● The input
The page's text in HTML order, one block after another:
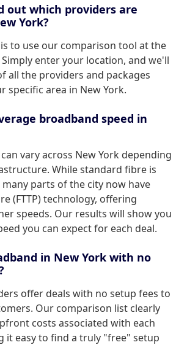
out which providers are
York?
to use our comparison tool at the
enter your location, and we'll
all the providers and packages
specific area in New York.
broadband speed in
vary across New York depending
While standard fibre is
many parts of the city now have
(FTTP) technology, offering
speeds. Our results will show you
you can expect for each deal.
in New York with no
offer deals with no setup fees to
Our comparison list clearly
costs associated with each
it easy to find a truly "free" setup
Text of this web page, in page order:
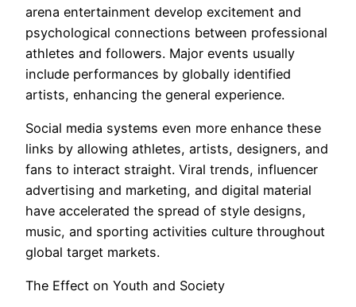
arena entertainment develop excitement and
psychological connections between professional
athletes and followers. Major events usually
include performances by globally identified
artists, enhancing the general experience.
Social media systems even more enhance these
links by allowing athletes, artists, designers, and
fans to interact straight. Viral trends, influencer
advertising and marketing, and digital material
have accelerated the spread of style designs,
music, and sporting activities culture throughout
global target markets.
The Effect on Youth and Society
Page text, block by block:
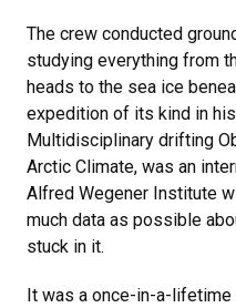
The crew conducted
studying everything from
heads to the sea ice
expedition of its kind in
Multidisciplinary drifting
Arctic Climate, was an
Alfred Wegener Institute
much data as possible
stuck in it.
It was a once-in-a-
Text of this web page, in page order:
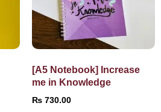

● Work task
Copy the records exactly. Skip any pictures.

● Output
The page's text in HTML order, one block after another:
out which providers are
York?
to use our comparison tool at the
enter your location, and we'll
all the providers and packages
specific area in New York.
broadband speed in
vary across New York depending
While standard fibre is
many parts of the city now have
(FTTP) technology, offering
speeds. Our results will show you
you can expect for each deal.
in New York with no
offer deals with no setup fees to
Our comparison list clearly
costs associated with each
it easy to find a truly "free" setup
Text of this web page, in page order:
arena entertainment develop excitement and
psychological connections between professional
athletes and followers. Major events usually
include performances by globally identified
artists, enhancing the general experience.
Social media systems even more enhance these
links by allowing athletes, artists, designers, and
fans to interact straight. Viral trends, influencer
advertising and marketing, and digital material
have accelerated the spread of style designs,
music, and sporting activities culture throughout
global target markets.
The Effect on Youth and Society
Page text, block by block:
The crew conducted
studying everything from
heads to the sea ice
expedition of its kind in
Multidisciplinary drifting
Arctic Climate, was an
Alfred Wegener Institute
much data as possible
stuck in it.
It was a once-in-a-
Text of this web page, in page order:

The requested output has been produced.